Part of what makes this something more than what it is, is that from what i'v learned is alot of big woman have gone most of thier lives feeling shunned and feeling less than desirable and to finally have a man love them for them especially to love them for the very thing that has made them feel an outsider can be a big deal. I'v talked about the first time misty and i went out to a grocery store together she was shocked that i wasn't trying to hide that i seemed proud to be with her, it's not a pride thing i was just happy to be with her. 

It's hard to explain but we just get each other, she is the woman i am supposed to be with i know this. i just wish i had met her 10 years ago!

At the end of the day I love fat girls and my girl is fat but I love her not because she's fat, i love her because she's herself, the fat is a big soft Bonus LOL

and in my usual fashion i meandered all over the place but i think i answered the post LMFAO


----------



## Tarella (Dec 26, 2008)

JMNYC said:


> I hate the term "F.A." and never use it except with people who know what it means, in order to save time. I say "Zaft enthusiast" or I quote from my Dad, who, when asked, "Dad, do you like fat girls?" responded:
> 
> "Sure. And thin girls. And young girls. And older girls. And tall girls and short girls and..."

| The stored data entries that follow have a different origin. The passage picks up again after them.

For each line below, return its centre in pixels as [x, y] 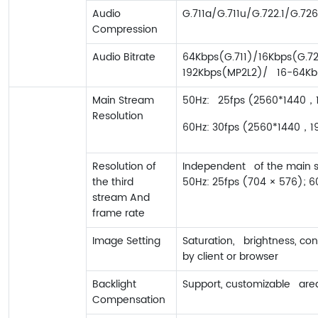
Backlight [114, 285]
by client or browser [230, 257]
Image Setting [126, 241]
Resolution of [124, 167]
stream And [121, 198]
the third [113, 182]
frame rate [119, 214]
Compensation [129, 300]
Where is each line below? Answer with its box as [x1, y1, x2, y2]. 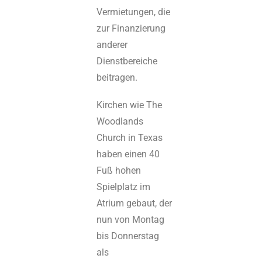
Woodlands [96, 116, 144, 127]
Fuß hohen [96, 165, 142, 177]
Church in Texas [96, 132, 163, 144]
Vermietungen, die [96, 6, 171, 18]
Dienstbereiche [96, 56, 158, 67]
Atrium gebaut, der [96, 198, 173, 209]
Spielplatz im [96, 181, 151, 193]
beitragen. [96, 72, 138, 84]
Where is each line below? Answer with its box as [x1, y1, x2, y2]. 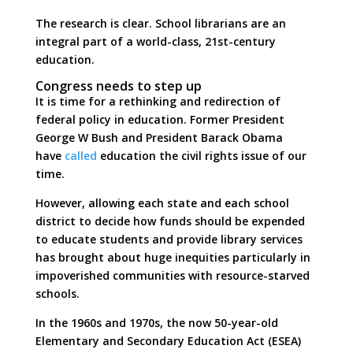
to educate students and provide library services [35, 231, 303, 247]
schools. [35, 285, 80, 301]
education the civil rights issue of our [96, 147, 307, 163]
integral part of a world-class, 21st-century [35, 33, 276, 49]
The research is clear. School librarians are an [35, 15, 286, 31]
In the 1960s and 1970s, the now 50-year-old [35, 314, 278, 330]
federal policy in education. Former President [35, 111, 284, 127]
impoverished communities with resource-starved [35, 267, 310, 283]
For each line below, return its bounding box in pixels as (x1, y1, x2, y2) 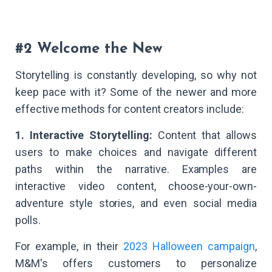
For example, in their (15, 239, 123, 253)
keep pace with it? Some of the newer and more (15, 85, 257, 98)
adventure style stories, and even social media (15, 196, 257, 209)
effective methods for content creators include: (15, 102, 244, 115)
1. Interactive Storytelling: (15, 128, 152, 141)
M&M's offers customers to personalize (15, 256, 257, 270)
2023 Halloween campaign (123, 239, 256, 253)
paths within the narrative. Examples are (15, 162, 257, 175)
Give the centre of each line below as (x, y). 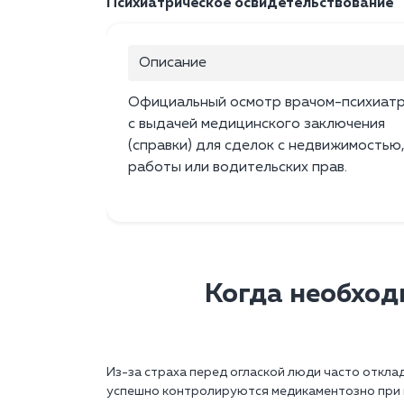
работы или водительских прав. (238, 168)
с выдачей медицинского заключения (257, 125)
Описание (173, 64)

Great post, I don't like the term F.A. either, though I find myself hoping that the guy that likes me, likes all of me. For years I hoped some guy would like the other parts of me enough to overlook my fat. Now I realize its more like an continium rather than a black and white, yes or no.


----------



## Jon Blaze (Dec 26, 2008)

Cors said:


> This.
> 
> And I don't like it when people get into arguments about what "true fat admiration" is (eg. have to date fat women exclusively or not, how fat is fat enough, what about feedism tendencies) and then invalidate others who don't fit in exactly.

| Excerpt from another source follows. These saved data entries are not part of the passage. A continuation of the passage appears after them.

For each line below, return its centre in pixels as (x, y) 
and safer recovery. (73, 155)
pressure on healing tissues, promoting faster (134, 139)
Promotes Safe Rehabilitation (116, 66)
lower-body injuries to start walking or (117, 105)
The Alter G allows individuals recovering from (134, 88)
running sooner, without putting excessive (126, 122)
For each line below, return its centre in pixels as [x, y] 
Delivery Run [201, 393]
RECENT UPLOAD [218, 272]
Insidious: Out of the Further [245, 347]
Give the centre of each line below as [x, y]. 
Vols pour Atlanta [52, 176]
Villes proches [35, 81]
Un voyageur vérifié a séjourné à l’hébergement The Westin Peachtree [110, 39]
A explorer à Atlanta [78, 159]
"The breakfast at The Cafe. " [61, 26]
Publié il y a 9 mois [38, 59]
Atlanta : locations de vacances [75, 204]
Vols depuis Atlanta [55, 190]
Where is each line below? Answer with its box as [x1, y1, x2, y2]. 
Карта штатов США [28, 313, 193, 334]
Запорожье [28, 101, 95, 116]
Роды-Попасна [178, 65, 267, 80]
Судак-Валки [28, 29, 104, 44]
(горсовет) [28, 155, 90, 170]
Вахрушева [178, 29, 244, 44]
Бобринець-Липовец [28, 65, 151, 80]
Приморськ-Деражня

And that's exactly what I was talking about...


----------



## olwen (Dec 26, 2008)

SlackerFA said:


> I've never been bothered by it. Knowing that I'm not alone in my desires is much more important to me than the vague possibility that I'm somehow limiting myself by associating with a label.
> 
> If some guys can think of themselves as "guy who likes fat girls" without ever asking themselves "Am I weird? Why don't I like what other guys like?", more power to them. But I wasn't one of those guys, so I don't see any harm in having a word for what I'm into.
> 
> That said, the hair-splitting debates over definitions strike me as kinda silly, but they're hardly limited to this community:



In the grand scheme of things it is a silly debate, yes, but in practical terms it seems to be necessary, especially if fat is always going to be "other." For a lot of people "other" can mean fetish. I thought of myself as a fetish for a long time and part of me thought all I would ever be to some guy was just a roll in the hay. I no longer think that way, but even then I didn't hate the term FA I loved it. I had a way to identify men who would find me attractive, and knowing that has saved me a lot of unnecessary finger twirling and doubt I think.

For some people the word "fetish" implies some level of objectification and vicimization and for those people I think then fat admiration becomes a sort of moral quandary: Do I objectify? Am I the victim? Am I good or am I bad? The questions get asked because then the levels of guilt and possible blame need to be sorted out....There shouldn't be any quilt and there shouldn't be any blame, there shouldn't be a moral quandary but for some people, there it is. 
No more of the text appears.